La postal del grupo de amigos arremolinados alrededor de una pelota es un clásico de la Argentina. Si a eso le sumamos liturgia maradoniana, tips religiosos, mística y canchita con piso de tierra, el combo es potente. El hijo de Dios, que se estrenó hace unos días en los cines de Argentina, recurre al guiño para contar una pequeña historia de épica y acción. “Un western bíblico futbolero” es el slogan del film y quizá no le quede mal pero, en rigor, lo que menos importa en la película de la dupla Fernández-Girod es la referencia religiosa, más allá de que la trama la ubica en distintos pasajes y que los nombres de los personajes remiten al universo de sus seres mitológicos como Jesús y María Magdalena, pasando por Pilatos y Pedro. Porque el golazo olímpico en esta producción independiente es el partido de fútbol entre el grupo de amigos que se encuentra atrapado en un pueblo hostil y la policía del lugar, que los tiene en una celda de la que sólo podrán salir si les ganan un picado en el potrero. El film recorre la cosmogonía futbolera y ahí radica su atractivo transversal; en las referencias a cargo de tipos como el ruso Verea, prócer del periodismo deportivo con conciencia de clase. La elección de Verea por sobre figurones como Pagani o algún otro capitoste de las señales de cable, por ejemplo, es una marca de autor y se agradece.

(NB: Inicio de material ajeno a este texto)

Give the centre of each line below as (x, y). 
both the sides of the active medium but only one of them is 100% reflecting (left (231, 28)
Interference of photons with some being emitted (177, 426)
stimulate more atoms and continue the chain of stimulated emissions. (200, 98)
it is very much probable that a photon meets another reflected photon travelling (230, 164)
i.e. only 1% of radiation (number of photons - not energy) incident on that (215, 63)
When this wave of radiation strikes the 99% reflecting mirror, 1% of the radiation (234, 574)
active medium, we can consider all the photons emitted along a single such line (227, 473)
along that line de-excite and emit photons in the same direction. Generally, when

Frases que remiten a Maradona, Houseman y otros nombres propios de la pelota nacional y popular recorren los diálogos y, más allá de algunos problemas en las actuaciones, las escenas están bien logradas y parecen preparar al espectador/hincha para el climax del fin de fiesta. En el año del estreno de Hijos nuestros (el opus sanlorencista con protagónico de Carlos Portaluppi), El hijo de Dios (otro día hablemos de la relación entre fútbol y paternidad) viene a sumar su título a la demasiado breve lista del cine argentino dedicado al noble deporte del balompié. En buena hora.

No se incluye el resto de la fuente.